Ralph Tharayil: Nimm die Alpen weg

Von einem anderen Aufwachsen in der Schweiz: Nimm die Alpen weg von Ralph Tharayil ist ein Langgedicht über Zugehörigkeit und Ausschluss, Sprache, Rassismus und Armut.

Ralph Tharayil: Nimm die Alpen weg, Cover

Ach ja, die Schweiz. Alles so schön sauber, die Bahn ist pünktlich, die Menschen sehen so freundlich aus. In der Migros gibt’s keinen Alkohol, dafür regionale Lebensmittel von bester Qualität. Und das Essen in den Restaurants erst, der Kaffee – einfach klasse, dieses Niveau selbst im kleinsten Detail. Dazu der durchgängige Blick auf die Ampeln und natürlich die niedrigen Steuern, die Banken überhaupt. Ein Traum.

Ein Traum bleibt diese Welt vor allem für die Menschen, die sie sich nicht leisten können. Denn alles in der Schweiz ist nur so lange schön und genussvoll, wie man es sich leisten kann. Da habe ich mir als Mittelschichtsdeutscher schon oft auf die Zunge gebissen bei einem kleinen Mittagssnack für 25 Franken. Ganz zu schweigen von einem schönen Abendessen zu zweit. Ohne ein ordentliches Schweizer Gehalt ist die Eidgenossenschaft genauso erratisch wie die Berge im Hintergrund.

Doch wie muss es erst sein, wenn man aus Indien in die Schweiz migriert? Nimm die Alpen weg von Ralph Tharayil verarbeitet die Eindrücke einer Jugend in einem Langgedicht. Es ist trotz des Roman-Labels in allererster Linie ein Gedicht. Es arbeitet durchweg mit lyrischen Mitteln, um Stimmungen, Gefühle und Erlebnisse zu beschreiben, wird dabei aber selten szenisch oder erzählend. Deshalb ist die edition AZUR hier auch genau der richtige Erscheinungsort.

Zahlreiche Themen durchziehen Nimm die Alpen weg wie Flöze den Berg. Immer wieder kommt ein neues Thema an die Oberfläche, mischt sich mit anderen, wird vertieft, verabschiedet sich wieder, um später wieder aufgegriffen zu werden. Im Mittelpunkt stehen der Erzähler und sein Bruder sowie ihre Eltern, die aus Südindien in die Schweiz kamen, um Arbeit und ein gutes Leben zu finden. Die Kinder sprechen im Gedicht, um ihr Leben zu verarbeiten und ihre Eindrücke zu ordnen, auch wenn dies in der Fülle kaum zu bewältigen ist.

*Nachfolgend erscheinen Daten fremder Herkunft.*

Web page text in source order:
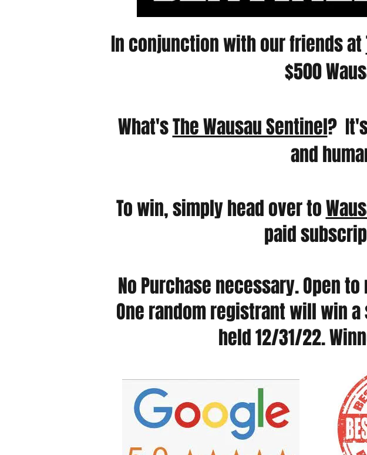
In conjunction with our friends at
$500
What'sThe Wausau Sentinel?
and
To win, simply head over to
paid
No Purchase necessary. Open
One random registrant will win
held 12/31/22.
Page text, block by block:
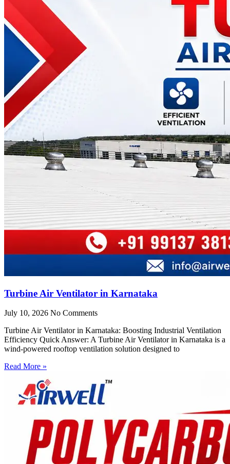
Turbine Air Ventilator in Karnataka
July 10, 2026 No Comments
Turbine Air Ventilator in Karnataka: Boosting Industrial Ventilation
Efficiency Quick Answer: A Turbine Air Ventilator in Karnataka is a
wind-powered rooftop ventilation solution designed to
Read More »
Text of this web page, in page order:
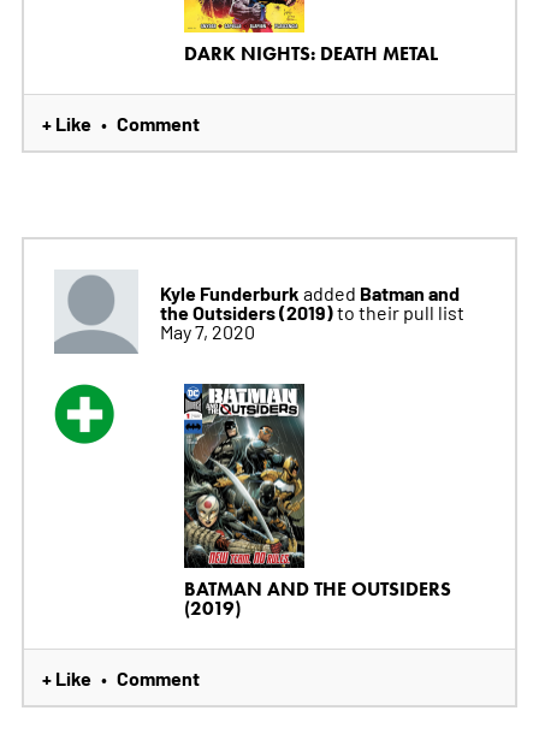
DARK NIGHTS: DEATH METAL
+ Like • Comment
Kyle Funderburk added Batman and
the Outsiders (2019)to their pull list
May 7, 2020
BATMAN AND THE OUTSIDERS
(2019)
+ Like • Comment
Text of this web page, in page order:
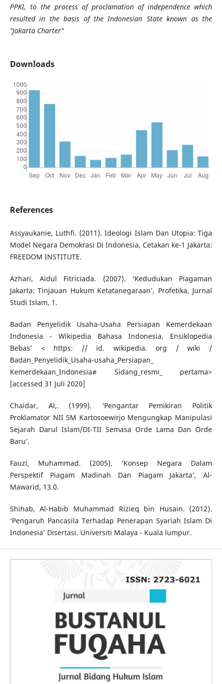
PPKI, to the process of proclamation of independence which
resulted in the basis of the Indonesian State known as the
"Jakarta Charter"
Downloads
References
Assyaukanie, Luthfi. (2011). Ideologi Islam Dan Utopia: Tiga
Model Negara Demokrasi Di Indonesia, Cetakan ke-1 Jakarta:
FREEDOM INSTITUTE.
Azhari, Aidul Fitriciada. (2007). ‘Kedudukan Piagaman
Jakarta: Tinjauan Hukum Ketatanegaraan’, Profetika, Jurnal
Studi Islam, 1.
Badan Penyelidik Usaha-Usaha Persiapan Kemerdekaan
Indonesia - Wikipedia Bahasa Indonesia, Ensiklopedia
Bebas’ < https: // id. wikipedia. org / wiki /
Badan_Penyelidik_Usaha-usaha_Persiapan_
Kemerdekaan_Indonesia# Sidang_resmi_ pertama>
[accessed 31 Juli 2020]
Chaidar, Al,. (1999). ‘Pengantar Pemikiran Politik
Proklamator NII SM Kartosoewirjo Mengungkap Manipulasi
Sejarah Darul Islam/DI-TII Semasa Orde Lama Dan Orde
Baru’.
Fauzi, Muhammad. (2005). ‘Konsep Negara Dalam
Perspektif Piagam Madinah Dan Piagam Jakarta’, Al-
Mawarid, 13.0.
Shihab, Al-Habib Muhammad Rizieq bin Husain. (2012).
‘Pengaruh Pancasila Terhadap Penerapan Syariah Islam Di
Indonesia’ Disertasi. Universiti Malaya - Kuala lumpur.
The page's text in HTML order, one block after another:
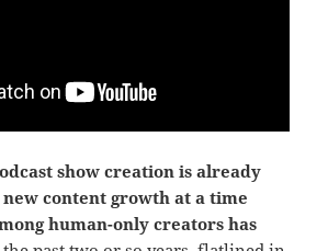
show creation is already
content growth at a time
human-only creators has

Es geht dabei immer wieder um die vielschichtigen Erfahrungen des Andersseins. Alle möglichen Aspekte an ihnen scheinen sie von den anderen Schweizer*innen zu unterscheiden. Da ist die Sprache ihrer Eltern, Tamil, ihre dunkle Hautfarbe, die schlecht angesehene Arbeit ihrer Eltern, die auch noch fast den ganzen Tag einnimmt. Und oft auch noch die Nacht. Da ist ihre schlechtere Kleidung, die kleine Wohnung, fehlende Dinge für die Schule. Rassistische Diskriminierung, Ausgrenzung und Armut bilden den Boden, auf dem die Geschwister groß werden.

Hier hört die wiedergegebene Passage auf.